Before moving to Oman, we had no experience of driving in deserts. We had a lot of learning to do about moving across the sand, recovering our vehicle when it got stuck and knowing when a route was safe.
Over a period of two and a half years, we drove extensively in Wahiba Sands desert, both with experienced friends and on group tours. Even with our acquired skills and knowledge, we would not attempt the crossing from north to south on our own.
Why? Because it would be like sky diving without an emergency parachute. If something goes wrong, you’re going to end up in a right mess.
And what could go wrong? You’d have to be silly to go bashing up sand dunes with no back up. But it’s not this kind of avoidable misadventure that you need to worry about. It’s the mundane things, like a blown tyre after you’ve already used your spare, an engine malfunction, a sensor error or running out of fuel.
Anyway, I hope you get the picture. Don’t do this solo! Go with at least one other vehicle.
Now, on to the crossing itself.
Why travel the Bedouin road?

It’s most definitely a flex to be able to say you have crossed a desert and I would argue that Wahiba Sands is the perfect one to do.
It’s achievable in a day, without snags, and you have the well-trodden Bedouin road to follow.
Along the way you will see and have a chance to meet a few Bedouin who still live remote lives in the desert. Look out for signs next to camel stations inviting you to stop for coffee.
You will also notice the desert’s many faces, from scrub covered low lands to massive dunes. You’ll see from my pictures, there’s more to Wahiba Sands than what the standard guide books share.
Off road from Ghalat to Bidiyah

This was the grand finale of our road trip from Oman’s capital to the southern city of Salalah and back. Rather than take the easy tarmac of Route 32 up the West side of Wahiba Sands we wanted to experience what it was like to drive up through the dunes.
We arranged to meet friends at the crossroads town of Mahoot (Google Maps location). They came from Muscat while we had travelled up from staying in Duqm the night before.

We convoyed East to the coast road where the scrubby landscape gives way to sand as you turn North. To our left were the low rolling dunes of at the southern most tip of Wahiba Sands. To our right we could see the glistening Arabian Sea complete with dhows fishing off shore.

Just before sunset we pulled off the main road and camped with the sounds of the waves in the distance.
Starting the crossing
The next morning, at 8.15am, we began our desert crossing at Ghalat, which is not much more than a place name on Google Maps.
Here was our first view of the road snaking through the arid landscape.

The Bedouin road is a well-used sandy track and mostly easy to follow. Along the way there are camel farms, an incredible mosque (Google Maps location) two hours from the nearest tarmac road and rolling scrubland that transforms into towering dunes.




Getting stuck in
While I say the track was easy, our journey was also a good reminder of why you should never underestimate the desert.
As the day goes on the overnight dew evaporates and the sand becomes softer. What starts our as a firm surface can quickly become dusty.

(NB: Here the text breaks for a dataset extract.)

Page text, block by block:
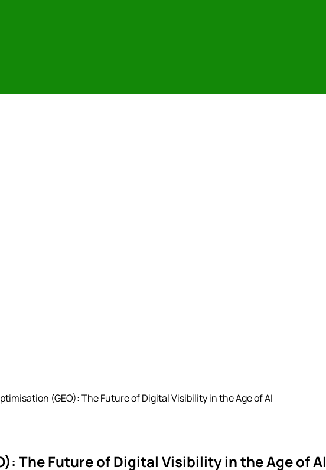
(GEO): The Future of Digital Visibility in the Age of AI
The Future of Digital Visibility in the Age of AI

We sank in soft sand twice while seeking out a lunch spot off the track and taking an unnecessary detour while feeling smug that the end of our journey was in sight.
Having back up and the right equipment to tow us out saved the day.
Desert wildlife
Something we’d not anticipated to encounter each time we stopped were swarms of ticks. These horrible little parasites were ready to pounce when we stepped outside our cars during the first half of our journey. If there’s camel farms close by, also assume there are ticks!
The only other wildlife we spotted were small lizards scurrying across our path while larger ones darted into bushes as we drove towards them.
The return to civilisation

Five and a half hours into our journey we passed one of Oman’s most famous desert camps, the Thousand Nights Camp. It’s about an hour into the desert from the north, so stargazing must be brilliant here. Otherwise, it didn’t look like anything special but it did have air con and power lines running through the valley to supply it.
I’m not sad we didn’t stop for the night. We’ve been lucky to stay in other amazing desert camps.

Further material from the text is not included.